I wouldn't grab a box and pick it up at night,,,no way!!!


----------



## Tenbears (May 15, 2012)

If you like bees crawling up your pants leg it is great! Walk away splits work best when the split is moved to another location at least 2 miles away! If you leave them in the same yard where you have to manipulate them to maintain field forces, then they really are not walk away are they!


----------



## pjigar (Sep 13, 2016)

I have done walkway split in first year hive twice in the season (in the same year, few feet away). Each time the queenright hive bee population is about 2/3 of the queenless hive due to field bees moving to the queenright hive. I kind of like it the way population splits so I can keep splitting the doner hive sooner rather than later again. 
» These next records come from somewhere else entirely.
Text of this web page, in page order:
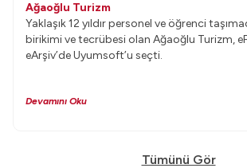
Ağaoğlu Turizm
Yaklaşık 12 yıldır personel ve öğrenci
birikimi ve tecrübesi olan Ağaoğlu Turizm,
eArşiv’de Uyumsoft’u seçti.
Devamını Oku
Tümünü Gör
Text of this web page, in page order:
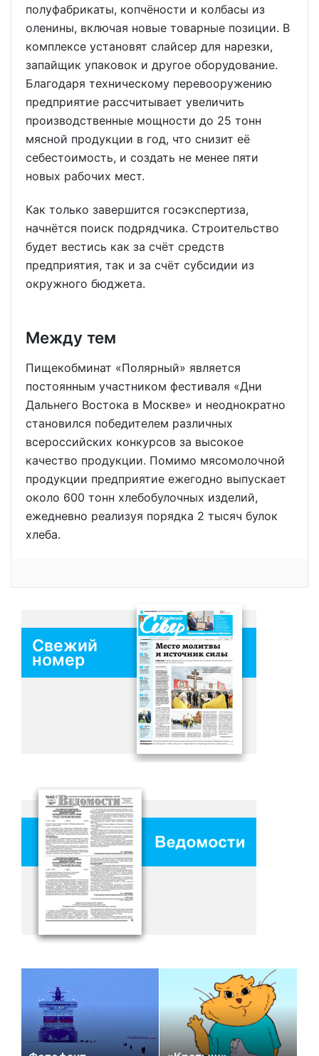
полуфабрикаты, копчёности и колбасы из
оленины, включая новые товарные позиции. В
комплексе установят слайсер для нарезки,
запайщик упаковок и другое оборудование.
Благодаря техническому перевооружению
предприятие рассчитывает увеличить
производственные мощности до 25 тонн
мясной продукции в год, что снизит её
себестоимость, и создать не менее пяти
новых рабочих мест.
Как только завершится госэкспертиза,
начнётся поиск подрядчика. Строительство
будет вестись как за счёт средств
предприятия, так и за счёт субсидии из
окружного бюджета.
Между тем
Пищекобминат «Полярный» является
постоянным участником фестиваля «Дни
Дальнего Востока в Москве» и неоднократно
становился победителем различных
всероссийских конкурсов за высокое
качество продукции. Помимо мясомолочной
продукции предприятие ежегодно выпускает
около 600 тонн хлебобулочных изделий,
ежедневно реализуя порядка 2 тысяч булок
хлеба.
Свежий
номер
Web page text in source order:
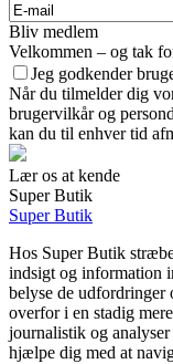
Bliv medlem
Velkommen – og tak
Jeg godkender
Når du tilmelder dig
brugervilkår og
kan du til enhver tid
Lær os at kende
Super Butik
Super Butik
Hos Super Butik
indsigt og information
belyse de udfordringer
overfor i en stadig
journalistik og
hjælpe dig med at
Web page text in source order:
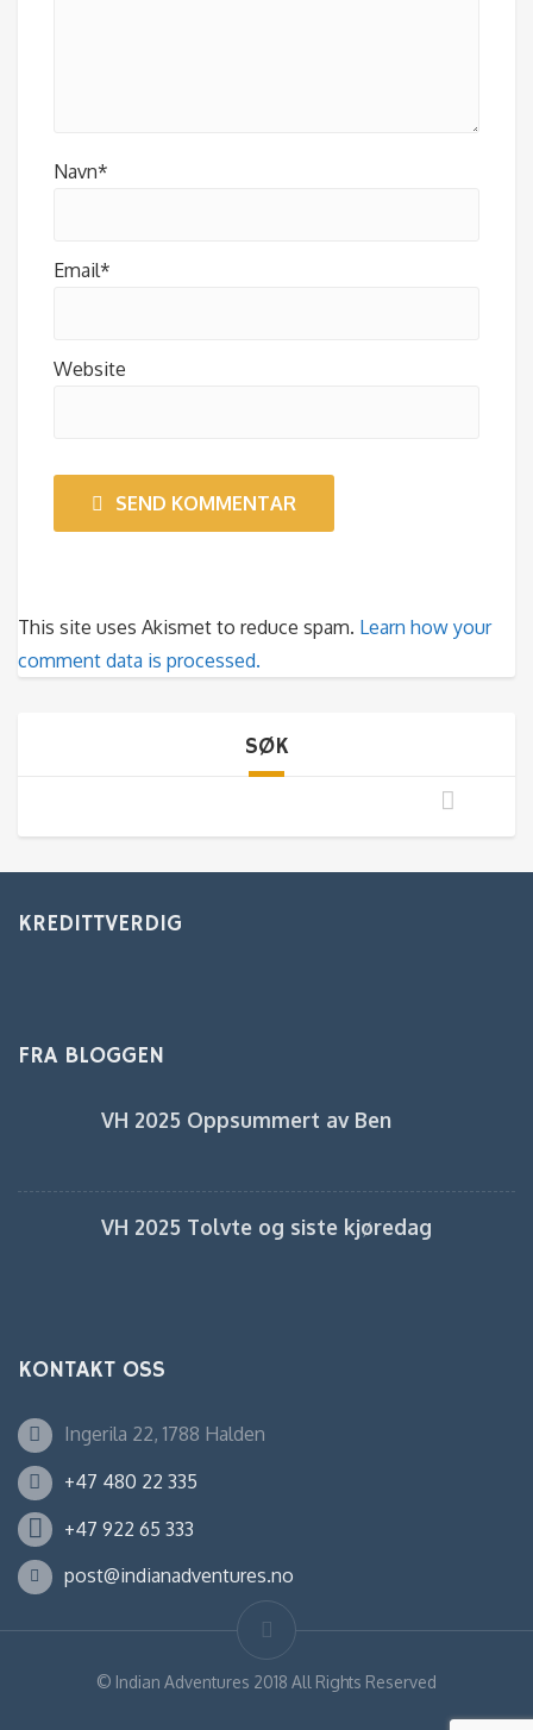
Navn*
Email*
Website
SEND KOMMENTAR
This site uses Akismet to reduce spam. Learn how your
comment data is processed.
SØK
KREDITTVERDIG
FRA BLOGGEN
VH 2025 Oppsummert av Ben
VH 2025 Tolvte og siste kjøredag
KONTAKT OSS
Ingerila 22, 1788 Halden
+47 480 22 335
+47 922 65 333
post@indianadventures.no
© Indian Adventures 2018 All Rights Reserved

Now robbing is another story. The weak hives are prime suspect for robbing. FYI: I feed the queenless hives after split.


----------



## tanksbees (Jun 16, 2014)

I like doing splits at dusk. But not at night


----------



## Tenbears (May 15, 2012)

pjigar said:


> I have done walkway split in first year hive twice in the season (in the same year, few feet away). Each time the queenright hive bee population is about 2/3 of the queenless hive due to field bees moving to the queenright hive. I kind of like it the way population splits so I can keep splitting the doner hive sooner rather than later again.
> 
> Now robbing is another story. The weak hives are prime suspect for robbing. FYI: I feed the queenless hives after split.


 No you have not! Here is why! A walk away split was utilized so people who had trouble finding queens could reliably split hives without finding the queen. The hive was split into two hives. Each hive was given equal amounts of eggs, young brood, mature brood, stores and bees. The beekeeper then walked away and left the bees to do their thing. The reason I said is was best to move the split to another location is because when a walkaway split is done one may not know which hive contains the queen and thus the queenless hive may not be in the original location and may loose all the foragers to the parent hive. 
I am not saying your technique is flawed, as many beekeepers use it including myself. However, they really are not walk away are they?


----------



## RayMarler (Jun 18, 2008)

tanksbees said:


> I like doing splits at dusk. But not at night


:thumbsup: Me too, works well. Keeps bees in place over night so they get more used to the new situation.


----------



## rv10flyer (Feb 25, 2015)

I move hives at night if able to screen off with a little smoke. I shoot swarms out of trees with slugs at dusk and they walk right in my nuc that is lit up like the White House. I don't do walk away splits day or night. You had better watch those sneaky little bees at night, as they move quietly through any hole they can find.


----------